Comments on: Just because Jakob says it doesn’t make it right (or smart)

By: Kearns

Kearns — Mon, 29 Jun 2009 21:13:01 +0000

My complaint isn’t the masking, it’s sites that only allow 3 attempts but have heavily restricted what you can use for a password, so you end up using a password so far from what you usually use (system hopefully and not the same password everywhere) that you’re locked out each and every time. I still can’t figure out why there is any type of restriction on what I can use in a password outside of length. You think you are making my password stronger for me, but you’re just reducing the number of options possible and therefore making my password weaker…

By: Will M

Will M — Mon, 29 Jun 2009 20:33:37 +0000

Any example has holes, sadly. But there’s usually a reason an example is a common one, because it happens often enough. Regardless of what the example is, there are still plenty of people that don’t always think about their security, and sometimes will view things like a password as an un-needed burden.

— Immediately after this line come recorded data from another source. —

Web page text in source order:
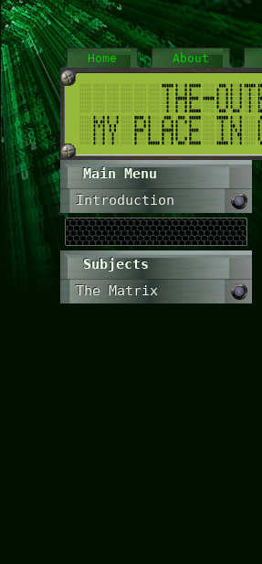
Home About
Main Menu
Introduction
Subjects
The Matrix
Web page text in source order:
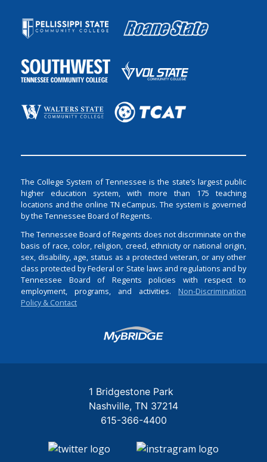
The College System of Tennessee is the state’s largest public
higher education system, with more than 175 teaching
locations and the online TN eCampus. The system is governed
by the Tennessee Board of Regents.
The Tennessee Board of Regents does not discriminate on the
basis of race, color, religion, creed, ethnicity or national origin,
sex, disability, age, status as a protected veteran, or any other
class protected by Federal or State laws and regulations and by
Tennessee Board of Regents policies with respect to
employment, programs, and activities. Non-Discrimination
Policy & Contact
Login
1 Bridgestone Park
Nashville TN 37214
615-366-4400
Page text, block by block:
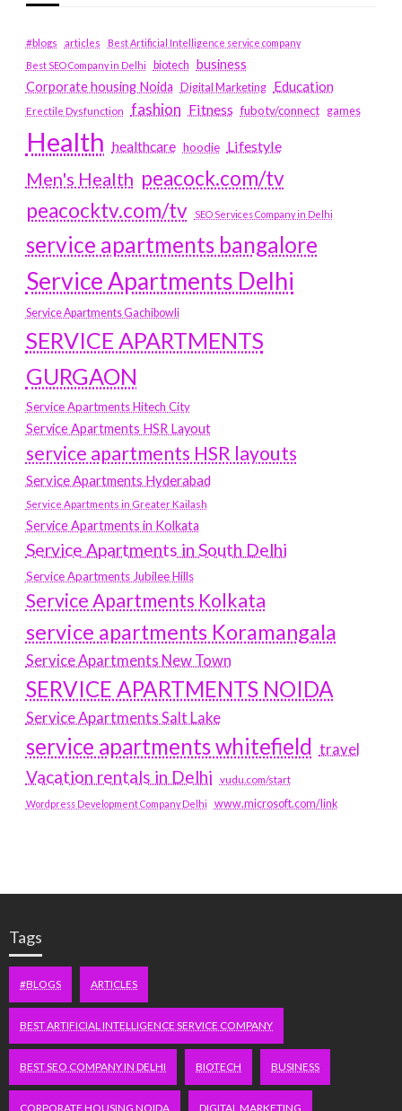
#blogs articles
Best Artificial Intelligence service company
Best SEO Company in Delhi
biotech business
Corporate housing Noida
Digital Marketing Education
Erectile Dysfunction fashion Fitness fubotv/connect games
Health healthcare hoodie Lifestyle
Men's Health peacock.com/tv
peacocktv.com/tv
SEO Services Company in Delhi
service apartments bangalore
Service Apartments Delhi
Service Apartments Gachibowli
SERVICE APARTMENTS
GURGAON
Service Apartments Hitech City
Service Apartments HSR Layout
service apartments HSR layouts
Service Apartments Hyderabad
Service Apartments in Greater Kailash
Service Apartments in Kolkata
Service Apartments in South Delhi
Service Apartments Jubilee Hills
Service Apartments Kolkata
service apartments Koramangala
Service Apartments New Town
SERVICE APARTMENTS NOIDA
Service Apartments Salt Lake
service apartments whitefield travel
Vacation rentals in Delhi vudu.com/start
Wordpress Development Company Delhi www.microsoft.com/link
Tags
#BLOGS ARTICLES
BEST ARTIFICIAL INTELLIGENCE SERVICE COMPANY
BEST SEO COMPANY IN DELHI BIOTECH BUSINESS
CORPORATE HOUSING NOIDA DIGITAL MARKETING
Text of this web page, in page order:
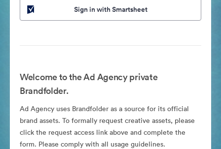
Sign in with Smartsheet
Welcome to the Ad Agency private
Brandfolder.
Ad Agency uses Brandfolder as a source for its official
brand assets. To formally request creative assets, please
click the request access link above and complete the
form. Please comply with all usage guidelines.
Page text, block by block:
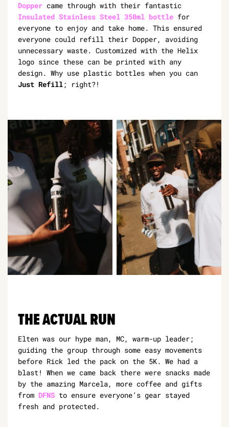
Dopper came through with their fantastic
Insulated Stainless Steel 350ml bottle for
everyone to enjoy and take home. This ensured
everyone could refill their Dopper, avoiding
unnecessary waste. Customized with the Helix
logo since these can be printed with any
design. Why use plastic bottles when you can
Just Refill; right?!
THE ACTUAL RUN
Elten was our hype man, MC, warm-up leader;
guiding the group through some easy movements
before Rick led the pack on the 5K. We had a
blast! When we came back there were snacks made
by the amazing Marcela, more coffee and gifts
from DFNS to ensure everyone’s gear stayed
fresh and protected.

This type of stuff is there for their protection.

What is even more impressive, there are some sites (such as my banks website) use the masking for the user-name to give the extra security.

By: Scott

Scott — Mon, 29 Jun 2009 19:45:56 +0000

I actually avoided that particular example because it’s the common example and it’s extremely easy to defeat that one (look over your shoulder, scrunch closer to your monitor, ask people nearby to turn around, etc.).

I decided to go with two more obscure examples because they’re less obvious.

By: Will M

Will M — Mon, 29 Jun 2009 19:32:08 +0000

I agree with you on this, although I think a better example of keeping password masking would be the over-the-shoulder looker. The person who might be walking around an office pretending to delivering a box or something and watching the screens of people and see the passwords that they enter far easier than it would be to try to catch what they type upon the keyboard.